«Счастье – это когда тебя понимают…»
Глупая злоба дня,
суд человеческий...
Кто б перевёл меня
на древнегреческий,
стёртые письмена,
поздние выписки...
На арамейский, на
древнеегипетский.
Тропический остров Сент-Люсия. Бар на пляже. Воркуем. Официантка, с ленивым любопытством: «На каком языке вы разговариваете?» «На древнегреческом», – не задумываясь, отвечает Стив. Официантку это ничуть не удивляет. Она никогда не слышала русского. До нас на острове за всю историю его существования по-русски говорили всего двое – Иосиф Бродский и олигарх, залетевший сюда на собственном самолёте. Бродский был тут не раз – гостил у друга Дерека Уолкотта. Олигарх пробыл пять минут – приземлился, узнал, что за визу надо платить 50 долларов, возмутился, поскандалил и улетел.
А я сама судьбу пряду,
и не нужны помощницы.
У парки в аэропорту
конфисковали ножницы.
Упала спелая слеза,
и задрожали плечики,
но таможенник ни аза
не знал по-древнегречески.
На древнегреческом не объяснишься. Как же быть? Я учила в школе и в институте французский. Получила свою пятёрку, прочитала в оригинале «Маленького принца» и несколько страниц Пруста, но не чаяла применить свои знания на практике. Думала, что повторю судьбу моей бабушки, которая прожила сто лет, но так и не побывала за границей. Однако в возрасте сорока лет я оказалась в Париже и стала копаться в памяти в поисках подходящих французских слов. И смогла вспомнить только одну фразу из школьного учебника: «Ан кель сезон сом ну?» «Какое у нас сейчас время года?» Кому задать этот вопрос? И зачем? Но я нашлась. Осень выдалась на редкость жаркой, на международной литературной тусовке все были одеты по-летнему, и я воскликнула: «Ан кель сезон сом ну?» Все заулыбались. А я возликовала! Счастье, как знают все говорящие по-древнегречески, – это когда тебя понимают.

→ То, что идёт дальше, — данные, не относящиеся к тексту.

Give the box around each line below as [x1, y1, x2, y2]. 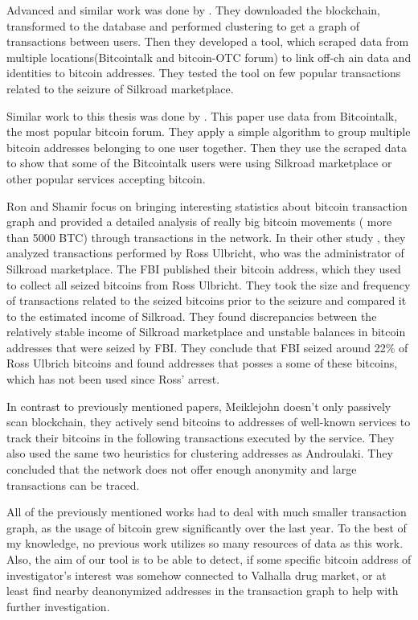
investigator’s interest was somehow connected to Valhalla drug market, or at [6, 566, 387, 583]
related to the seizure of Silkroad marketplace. [6, 80, 234, 96]
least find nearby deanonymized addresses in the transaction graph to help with [6, 582, 399, 599]
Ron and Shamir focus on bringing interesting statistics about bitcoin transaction [6, 197, 408, 214]
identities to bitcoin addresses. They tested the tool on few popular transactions [6, 64, 401, 81]
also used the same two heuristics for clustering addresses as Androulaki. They [6, 445, 393, 462]
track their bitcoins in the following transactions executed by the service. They [6, 429, 395, 445]
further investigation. [6, 597, 110, 614]
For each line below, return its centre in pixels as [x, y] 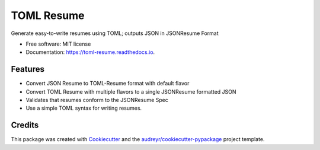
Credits [25, 125]
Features [28, 69]
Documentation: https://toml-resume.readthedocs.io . [90, 52]
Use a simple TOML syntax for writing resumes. [84, 108]
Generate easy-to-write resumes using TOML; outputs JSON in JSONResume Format [115, 33]
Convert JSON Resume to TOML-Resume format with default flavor [108, 84]
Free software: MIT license [58, 44]
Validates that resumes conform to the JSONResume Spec [97, 100]
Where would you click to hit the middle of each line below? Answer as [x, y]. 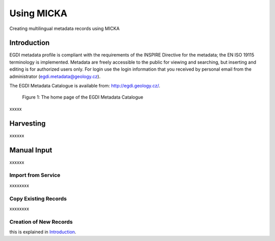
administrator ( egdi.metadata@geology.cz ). [55, 76]
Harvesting [28, 123]
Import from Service [35, 175]
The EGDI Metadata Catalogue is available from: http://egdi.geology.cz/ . [85, 86]
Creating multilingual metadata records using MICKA [64, 28]
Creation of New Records [41, 222]
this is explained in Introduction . [43, 232]
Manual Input [31, 150]
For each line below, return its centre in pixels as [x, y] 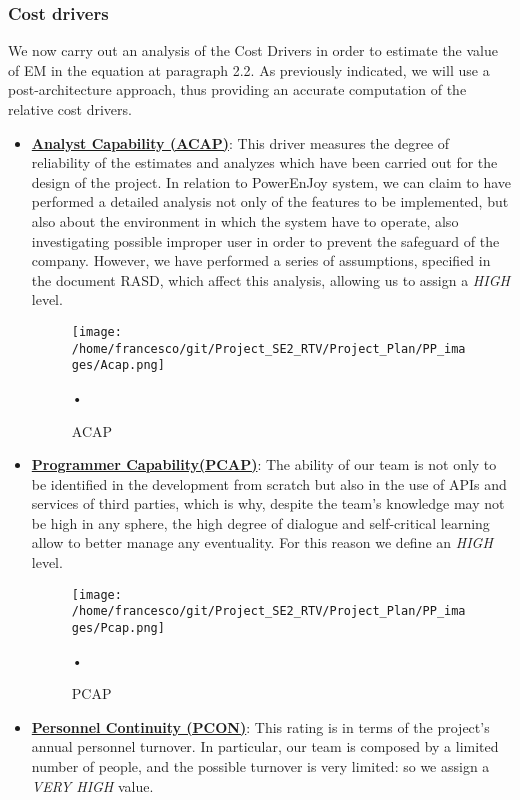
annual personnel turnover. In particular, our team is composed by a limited [265, 746]
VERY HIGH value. [92, 785]
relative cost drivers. [70, 109]
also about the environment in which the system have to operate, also [245, 220]
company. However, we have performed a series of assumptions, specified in [261, 260]
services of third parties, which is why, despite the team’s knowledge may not [268, 503]
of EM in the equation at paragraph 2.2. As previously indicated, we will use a [249, 69]
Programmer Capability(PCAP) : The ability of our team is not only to [264, 464]
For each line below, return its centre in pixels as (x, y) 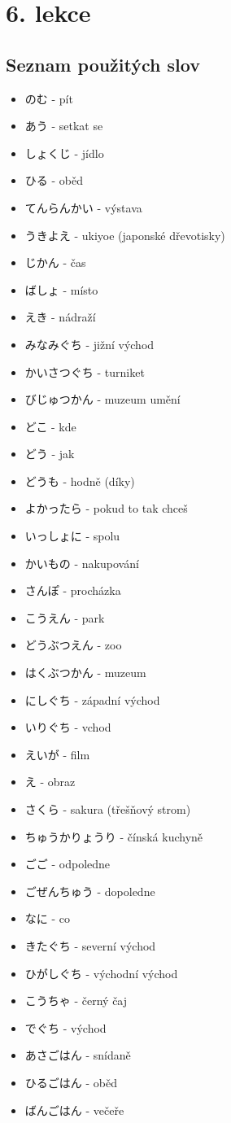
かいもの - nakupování (82, 563)
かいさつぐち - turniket (85, 371)
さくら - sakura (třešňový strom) (108, 809)
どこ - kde (50, 426)
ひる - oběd (54, 180)
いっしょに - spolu (72, 536)
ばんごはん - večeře (74, 1110)
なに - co (47, 918)
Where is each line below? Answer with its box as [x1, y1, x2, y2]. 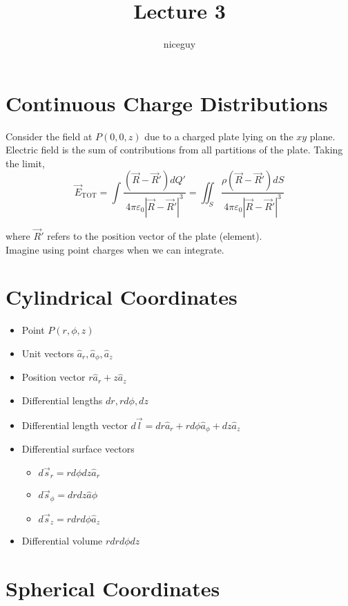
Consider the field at [6, 129, 93, 143]
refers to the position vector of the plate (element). [47, 229, 262, 243]
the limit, [6, 155, 45, 170]
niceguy [163, 37, 196, 51]
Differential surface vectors [21, 442, 135, 456]
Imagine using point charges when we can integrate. [6, 242, 224, 256]
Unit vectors [21, 345, 74, 360]
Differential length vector [21, 417, 128, 432]
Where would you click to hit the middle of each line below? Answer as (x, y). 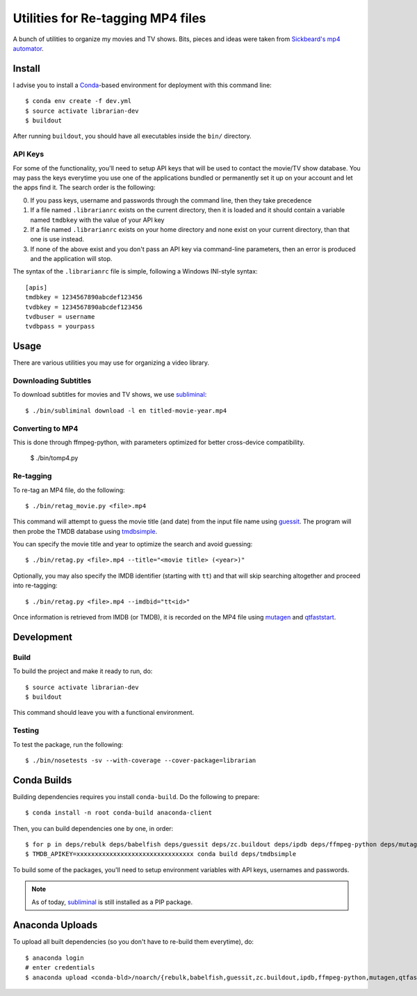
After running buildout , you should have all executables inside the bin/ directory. (132, 136)
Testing (26, 731)
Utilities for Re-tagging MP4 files (109, 18)
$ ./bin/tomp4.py (54, 458)
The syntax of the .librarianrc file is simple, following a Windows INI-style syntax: (135, 271)
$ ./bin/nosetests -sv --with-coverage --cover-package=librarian (141, 760)
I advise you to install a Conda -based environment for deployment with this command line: (142, 85)
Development (43, 637)

Воспитанные иностранцы при малейшей возможности спешат поделиться своими познаниями в русском языке. Все как один, чокаясь, говорят «на здоровье» (кто научил весь мир, абсолютно весь, этому нелепейшему обороту?). Мне приятно вспоминать итальянца на том же пляже той же Сент-Люсии, умевшего сказать по-русски всего одну фразу: «До свидания, лето!», и темнокожего «белого воротничка» на улице Женевы, который, услышав нашу русскую болтовню, приветливо крикнул нам вслед: «Карандаш!»
В Сиэтле или в Питере,
В Москве или в Торонто
родная речь спасительней
подушки кислородной:
трындеть на русском
письменном,
писать на русском устном,
вздыхать на русском песенном
и петь на русском-русском.
Официантка Оля в итальянском городке Больцано, подавая Коле яйцо всмятку: «Когда я слышу русскую речь, моя душа танцует!» А моя – поёт. Потому что, стоит мне оказаться в гостях у эмигрантов, я из-за стола очень скоро перебираюсь за пианино (у русских эмигрантов всегда есть дома пианино, а то и рояль), и мы поём. Долго. Вдохновенно. Две-три дюжины песен. Которые знают все. Вы тоже их знаете, я уверена. А слова телефон подскажет.
Он же поможет понять иноязычных. Купили сыр в дьюти-фри. На нём – этикетка: ewe’s milk. А кто это? Спросили гугл-транслейт. Овца. А как произносится? Так же, как evil? Написали: evil ewe. «Злой овец», – с готовностью перевёл телефон. И я вспомнила, как пятилетняя Наташа спросила меня: «Как зовут мужа овцы? Овец?» И подумала, что мой телефон – ребёнок, который учится говорить. Способный ребёнок. Который очень скоро научится говорить лучше меня. И вавилонская башня из телефонов достанет до неба. И мы, все-все-все, друг друга поймём.